This research investigated machine learning (ML) for improving dosimeter reading accuracy under new operational quantities from ICRU 95. Qulxel, InLight, and OSLN dosimeters were irradiated with various photon energies, angles, and accumulated doses. Two ML models were developed: ML1 bases on K-means clustering and linear regression, and ML2 with random forest regression. Both models improved dosimeter reading accuracy compared to the existing algorithm, especially for low-energy photons. ML2, using key features for predictive dose reading, outperformed ML1. The study suggests that machine learning can be a valuable tool for enhancing dosimeter reading and connecting existing quantities to new quantities smoothly.

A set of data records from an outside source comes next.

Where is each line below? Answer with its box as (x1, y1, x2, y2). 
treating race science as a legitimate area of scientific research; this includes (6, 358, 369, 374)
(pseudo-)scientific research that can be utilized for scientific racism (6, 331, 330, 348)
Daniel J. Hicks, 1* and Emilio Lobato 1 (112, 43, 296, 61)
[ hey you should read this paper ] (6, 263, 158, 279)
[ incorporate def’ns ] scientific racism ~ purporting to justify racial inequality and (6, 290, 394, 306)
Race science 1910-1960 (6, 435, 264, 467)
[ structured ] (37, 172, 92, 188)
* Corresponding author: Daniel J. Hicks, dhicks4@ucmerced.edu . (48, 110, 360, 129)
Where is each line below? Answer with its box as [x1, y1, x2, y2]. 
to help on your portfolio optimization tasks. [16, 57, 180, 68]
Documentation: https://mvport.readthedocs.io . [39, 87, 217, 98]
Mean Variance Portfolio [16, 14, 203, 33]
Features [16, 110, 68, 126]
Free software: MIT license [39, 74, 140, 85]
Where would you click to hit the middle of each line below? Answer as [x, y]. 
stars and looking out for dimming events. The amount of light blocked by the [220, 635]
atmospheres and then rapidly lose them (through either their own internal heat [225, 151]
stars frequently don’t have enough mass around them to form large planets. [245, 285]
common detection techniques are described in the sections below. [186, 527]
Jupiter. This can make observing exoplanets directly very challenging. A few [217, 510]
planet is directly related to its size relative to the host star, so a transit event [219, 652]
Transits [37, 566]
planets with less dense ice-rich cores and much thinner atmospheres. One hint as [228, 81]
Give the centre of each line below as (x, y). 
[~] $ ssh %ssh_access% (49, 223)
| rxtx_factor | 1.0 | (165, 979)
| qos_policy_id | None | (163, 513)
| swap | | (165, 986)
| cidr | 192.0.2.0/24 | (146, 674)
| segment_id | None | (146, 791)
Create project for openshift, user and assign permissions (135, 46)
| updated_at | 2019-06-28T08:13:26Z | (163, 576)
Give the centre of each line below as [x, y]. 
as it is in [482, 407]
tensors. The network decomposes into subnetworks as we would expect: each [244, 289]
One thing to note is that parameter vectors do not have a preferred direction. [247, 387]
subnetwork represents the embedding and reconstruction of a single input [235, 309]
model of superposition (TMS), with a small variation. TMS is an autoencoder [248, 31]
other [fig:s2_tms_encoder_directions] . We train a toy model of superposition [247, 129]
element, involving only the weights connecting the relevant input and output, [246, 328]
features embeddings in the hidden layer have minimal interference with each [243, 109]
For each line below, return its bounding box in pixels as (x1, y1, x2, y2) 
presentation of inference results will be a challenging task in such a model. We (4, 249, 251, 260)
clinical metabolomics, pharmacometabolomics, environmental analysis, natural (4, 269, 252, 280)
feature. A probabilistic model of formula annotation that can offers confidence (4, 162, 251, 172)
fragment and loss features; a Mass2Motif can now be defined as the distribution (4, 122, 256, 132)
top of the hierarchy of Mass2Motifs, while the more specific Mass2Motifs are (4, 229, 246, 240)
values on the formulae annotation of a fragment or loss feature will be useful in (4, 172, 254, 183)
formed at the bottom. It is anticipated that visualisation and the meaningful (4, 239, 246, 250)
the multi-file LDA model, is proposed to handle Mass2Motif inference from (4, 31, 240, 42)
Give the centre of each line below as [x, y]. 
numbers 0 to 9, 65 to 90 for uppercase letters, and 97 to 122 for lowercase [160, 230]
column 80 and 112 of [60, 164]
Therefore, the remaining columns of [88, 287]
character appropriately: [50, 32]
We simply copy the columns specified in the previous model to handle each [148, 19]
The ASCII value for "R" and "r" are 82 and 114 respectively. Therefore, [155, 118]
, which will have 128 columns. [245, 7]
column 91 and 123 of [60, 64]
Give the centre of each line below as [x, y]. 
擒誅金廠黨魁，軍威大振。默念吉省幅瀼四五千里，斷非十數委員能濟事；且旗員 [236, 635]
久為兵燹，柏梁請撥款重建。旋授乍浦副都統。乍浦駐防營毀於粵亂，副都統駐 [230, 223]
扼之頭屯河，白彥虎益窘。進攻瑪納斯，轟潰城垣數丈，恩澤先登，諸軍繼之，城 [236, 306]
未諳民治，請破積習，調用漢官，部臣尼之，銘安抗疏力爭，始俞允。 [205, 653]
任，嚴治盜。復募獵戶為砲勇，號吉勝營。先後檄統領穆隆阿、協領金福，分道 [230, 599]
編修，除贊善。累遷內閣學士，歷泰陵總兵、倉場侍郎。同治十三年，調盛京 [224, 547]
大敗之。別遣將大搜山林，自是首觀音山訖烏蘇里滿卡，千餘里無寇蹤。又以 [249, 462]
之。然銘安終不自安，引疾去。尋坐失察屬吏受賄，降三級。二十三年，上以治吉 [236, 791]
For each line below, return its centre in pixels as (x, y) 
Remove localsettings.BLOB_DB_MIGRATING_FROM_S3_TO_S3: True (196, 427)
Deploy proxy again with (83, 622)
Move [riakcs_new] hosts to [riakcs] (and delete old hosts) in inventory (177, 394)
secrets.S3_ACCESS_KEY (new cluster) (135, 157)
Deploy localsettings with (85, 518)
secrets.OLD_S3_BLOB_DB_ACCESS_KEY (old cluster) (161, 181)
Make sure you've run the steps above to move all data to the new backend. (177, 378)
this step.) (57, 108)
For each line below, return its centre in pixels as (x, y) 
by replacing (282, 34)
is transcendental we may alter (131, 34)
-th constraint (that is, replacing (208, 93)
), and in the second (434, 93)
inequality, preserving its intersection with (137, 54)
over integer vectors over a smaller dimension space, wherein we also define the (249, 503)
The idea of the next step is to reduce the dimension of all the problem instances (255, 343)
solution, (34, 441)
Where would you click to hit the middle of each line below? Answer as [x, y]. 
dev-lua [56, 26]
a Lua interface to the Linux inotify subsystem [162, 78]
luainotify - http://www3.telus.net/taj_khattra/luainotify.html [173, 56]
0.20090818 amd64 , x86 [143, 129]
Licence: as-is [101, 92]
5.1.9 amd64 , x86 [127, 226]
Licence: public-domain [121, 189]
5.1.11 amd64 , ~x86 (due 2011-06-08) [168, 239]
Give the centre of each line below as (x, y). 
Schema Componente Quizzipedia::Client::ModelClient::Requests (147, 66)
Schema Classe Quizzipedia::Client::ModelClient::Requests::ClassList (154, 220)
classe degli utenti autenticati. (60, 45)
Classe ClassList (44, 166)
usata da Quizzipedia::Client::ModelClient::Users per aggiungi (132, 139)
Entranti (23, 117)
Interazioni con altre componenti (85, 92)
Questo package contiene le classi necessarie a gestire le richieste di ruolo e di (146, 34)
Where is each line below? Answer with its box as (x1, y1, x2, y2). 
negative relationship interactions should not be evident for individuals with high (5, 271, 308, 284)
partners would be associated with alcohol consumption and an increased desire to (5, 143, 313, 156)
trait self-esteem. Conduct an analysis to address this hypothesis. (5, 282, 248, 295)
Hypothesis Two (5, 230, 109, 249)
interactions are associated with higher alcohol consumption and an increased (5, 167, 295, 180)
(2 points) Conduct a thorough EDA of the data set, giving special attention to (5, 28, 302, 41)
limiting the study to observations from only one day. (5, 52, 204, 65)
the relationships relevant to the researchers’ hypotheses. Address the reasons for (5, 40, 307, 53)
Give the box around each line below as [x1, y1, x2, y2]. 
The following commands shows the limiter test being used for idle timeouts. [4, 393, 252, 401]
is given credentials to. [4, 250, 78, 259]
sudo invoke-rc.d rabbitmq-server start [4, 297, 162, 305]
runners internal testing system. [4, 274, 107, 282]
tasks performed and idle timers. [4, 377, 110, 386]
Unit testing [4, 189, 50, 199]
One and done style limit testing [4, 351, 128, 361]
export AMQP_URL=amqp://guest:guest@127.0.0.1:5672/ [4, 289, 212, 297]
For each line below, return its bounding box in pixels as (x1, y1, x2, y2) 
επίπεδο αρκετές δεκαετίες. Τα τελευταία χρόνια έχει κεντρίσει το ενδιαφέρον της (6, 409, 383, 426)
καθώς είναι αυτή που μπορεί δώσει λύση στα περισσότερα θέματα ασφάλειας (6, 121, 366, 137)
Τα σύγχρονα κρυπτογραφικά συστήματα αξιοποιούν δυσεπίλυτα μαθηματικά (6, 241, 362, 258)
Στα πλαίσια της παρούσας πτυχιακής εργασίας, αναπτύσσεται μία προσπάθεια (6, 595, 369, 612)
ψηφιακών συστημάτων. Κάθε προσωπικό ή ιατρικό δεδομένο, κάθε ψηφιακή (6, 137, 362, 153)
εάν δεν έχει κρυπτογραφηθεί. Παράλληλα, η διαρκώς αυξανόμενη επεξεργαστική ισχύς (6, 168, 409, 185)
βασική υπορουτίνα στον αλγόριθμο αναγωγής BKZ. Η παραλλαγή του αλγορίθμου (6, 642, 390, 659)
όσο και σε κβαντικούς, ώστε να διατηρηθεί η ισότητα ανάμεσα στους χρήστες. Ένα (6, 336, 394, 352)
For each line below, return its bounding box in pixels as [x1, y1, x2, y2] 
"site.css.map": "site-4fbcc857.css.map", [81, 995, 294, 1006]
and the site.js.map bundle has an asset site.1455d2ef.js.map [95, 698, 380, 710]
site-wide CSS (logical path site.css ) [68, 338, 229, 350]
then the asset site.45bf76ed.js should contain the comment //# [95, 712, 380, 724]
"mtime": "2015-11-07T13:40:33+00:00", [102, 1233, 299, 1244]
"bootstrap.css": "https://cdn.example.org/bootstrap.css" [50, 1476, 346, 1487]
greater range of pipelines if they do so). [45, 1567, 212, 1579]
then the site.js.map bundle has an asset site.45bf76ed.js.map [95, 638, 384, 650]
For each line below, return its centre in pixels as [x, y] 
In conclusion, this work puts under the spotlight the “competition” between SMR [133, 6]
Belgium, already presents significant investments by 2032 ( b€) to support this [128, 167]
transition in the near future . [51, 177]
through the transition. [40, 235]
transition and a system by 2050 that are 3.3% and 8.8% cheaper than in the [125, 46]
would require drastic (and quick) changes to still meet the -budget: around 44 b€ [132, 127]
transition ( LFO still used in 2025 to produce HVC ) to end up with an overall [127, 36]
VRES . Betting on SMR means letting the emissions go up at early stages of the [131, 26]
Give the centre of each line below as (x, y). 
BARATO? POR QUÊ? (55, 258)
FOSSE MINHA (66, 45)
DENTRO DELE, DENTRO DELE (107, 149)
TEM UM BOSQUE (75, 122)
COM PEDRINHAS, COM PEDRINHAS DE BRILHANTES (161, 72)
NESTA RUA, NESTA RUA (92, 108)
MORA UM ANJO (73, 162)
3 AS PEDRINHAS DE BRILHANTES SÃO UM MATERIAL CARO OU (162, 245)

提高剂量计读数精度的机器学习方法符合ICRU 95推荐的新操作量
本研究探讨了机器学习(ML)在ICRU 95新操作量下提高剂量计读数精度的方法。用不同的光子能量、角度和累积剂量照射quulxel、InLight和OSLN剂量计。开发了两种机器学习模型:基于k均值聚类和线性回归的ML1和基于随机森林回归的ML2。与现有算法相比,这两种模型都提高了剂量计读数的精度,特别是对于低能光子。ML2使用预测剂量读数的关键功能,优于ML1。该研究表明,机器学习可以成为提高剂量计读数和将现有数量与新数量顺利连接的有价值的工具。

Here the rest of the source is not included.